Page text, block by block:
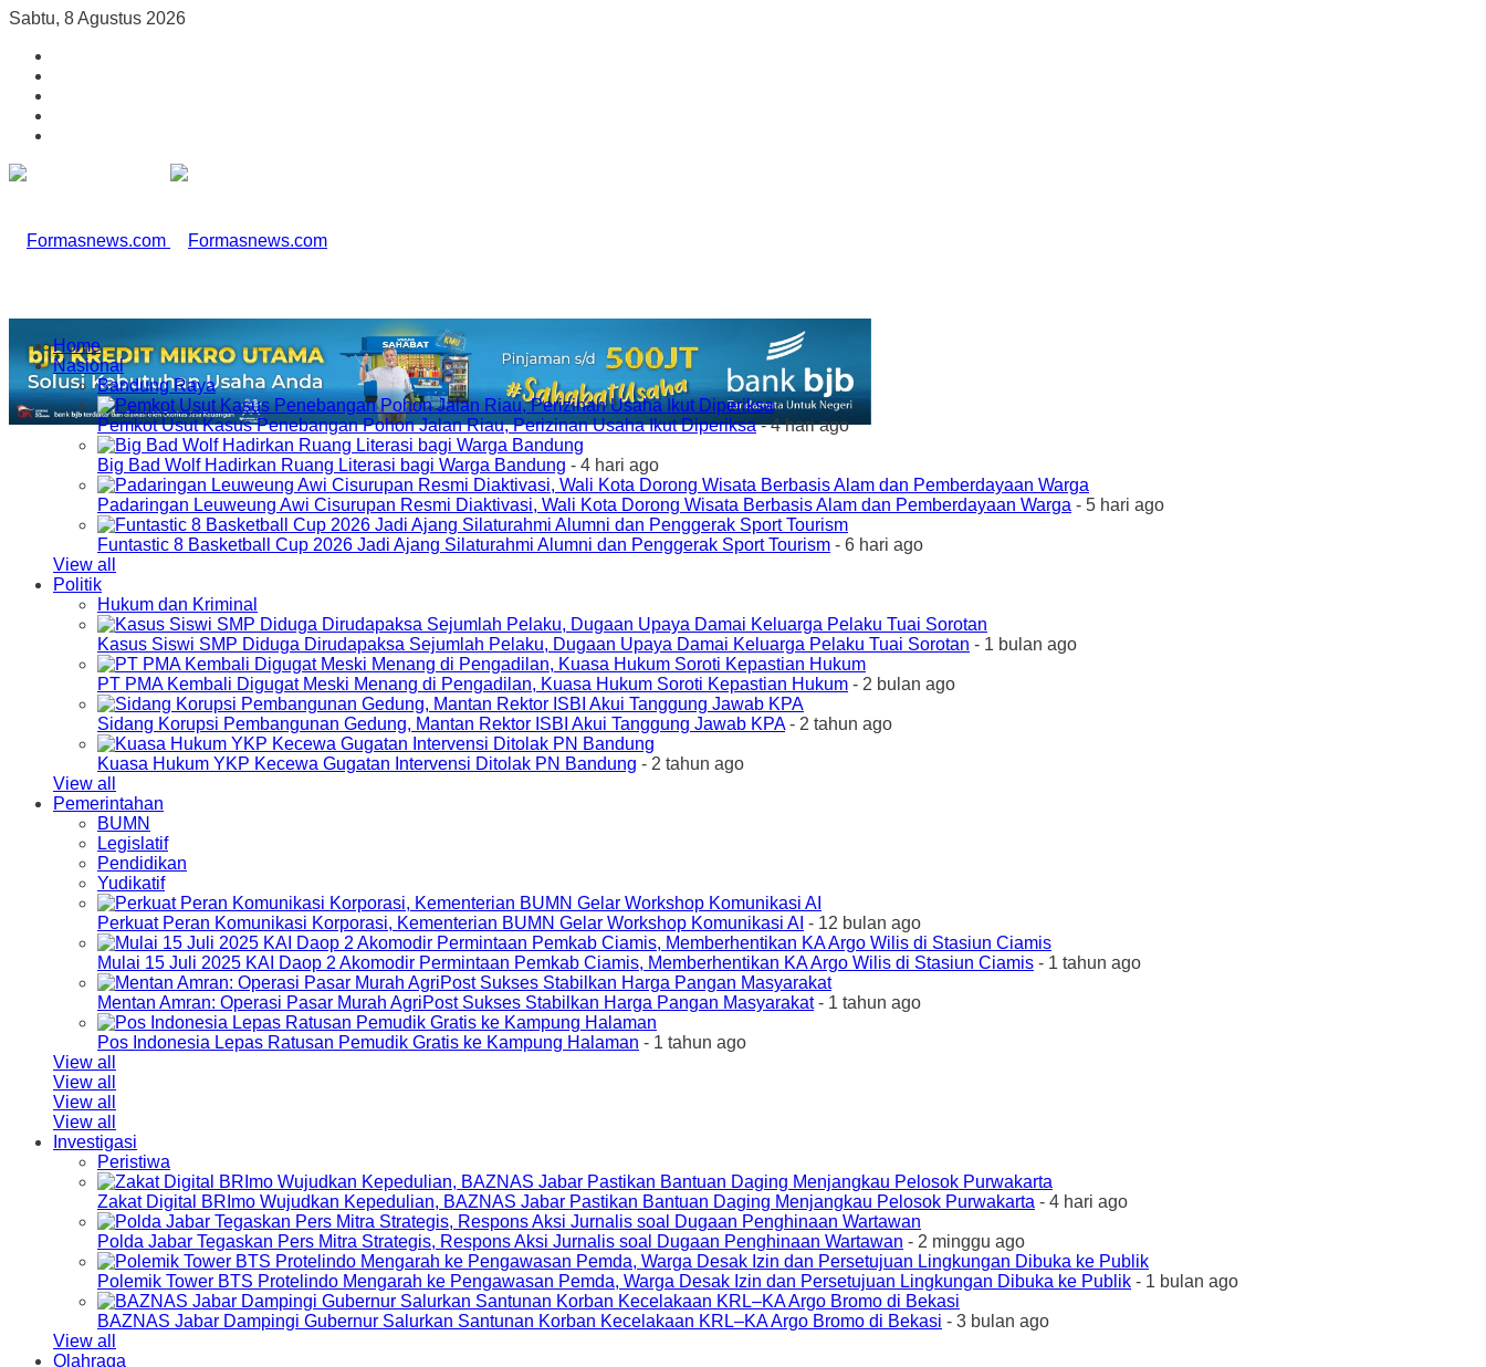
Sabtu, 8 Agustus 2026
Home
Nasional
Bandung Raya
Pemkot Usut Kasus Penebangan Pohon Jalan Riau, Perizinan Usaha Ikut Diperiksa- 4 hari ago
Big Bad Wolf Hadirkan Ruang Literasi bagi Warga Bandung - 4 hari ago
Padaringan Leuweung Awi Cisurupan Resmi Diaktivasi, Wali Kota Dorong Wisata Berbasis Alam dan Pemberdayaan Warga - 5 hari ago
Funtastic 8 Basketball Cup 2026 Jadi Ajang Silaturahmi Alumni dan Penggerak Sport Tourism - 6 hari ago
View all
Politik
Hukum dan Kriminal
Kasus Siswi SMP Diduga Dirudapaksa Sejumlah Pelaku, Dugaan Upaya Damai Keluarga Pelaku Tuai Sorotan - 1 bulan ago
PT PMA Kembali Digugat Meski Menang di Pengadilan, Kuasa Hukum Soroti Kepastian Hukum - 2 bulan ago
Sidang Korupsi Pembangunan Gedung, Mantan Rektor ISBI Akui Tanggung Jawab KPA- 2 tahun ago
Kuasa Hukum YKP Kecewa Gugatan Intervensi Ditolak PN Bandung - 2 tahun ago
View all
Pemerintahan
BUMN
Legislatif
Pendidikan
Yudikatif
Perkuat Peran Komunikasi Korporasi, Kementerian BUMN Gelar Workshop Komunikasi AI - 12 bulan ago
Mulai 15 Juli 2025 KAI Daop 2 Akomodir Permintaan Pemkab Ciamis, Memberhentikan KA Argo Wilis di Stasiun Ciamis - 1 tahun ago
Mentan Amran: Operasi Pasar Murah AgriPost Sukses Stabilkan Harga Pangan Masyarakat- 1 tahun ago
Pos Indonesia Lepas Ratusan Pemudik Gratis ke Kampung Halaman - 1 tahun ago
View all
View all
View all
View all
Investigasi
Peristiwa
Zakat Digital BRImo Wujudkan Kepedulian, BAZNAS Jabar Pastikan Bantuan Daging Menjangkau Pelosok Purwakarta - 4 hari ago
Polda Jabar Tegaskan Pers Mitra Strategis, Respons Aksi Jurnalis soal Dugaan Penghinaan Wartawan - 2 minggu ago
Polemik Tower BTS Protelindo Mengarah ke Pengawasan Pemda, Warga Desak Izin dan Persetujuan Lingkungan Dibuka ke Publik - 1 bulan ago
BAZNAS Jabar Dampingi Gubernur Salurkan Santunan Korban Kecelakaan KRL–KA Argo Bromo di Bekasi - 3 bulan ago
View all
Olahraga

* ASSIGNED TASK *
Give only the number of lines in the preceding data that include the word "Kasus".

* TASK OUTPUT *
2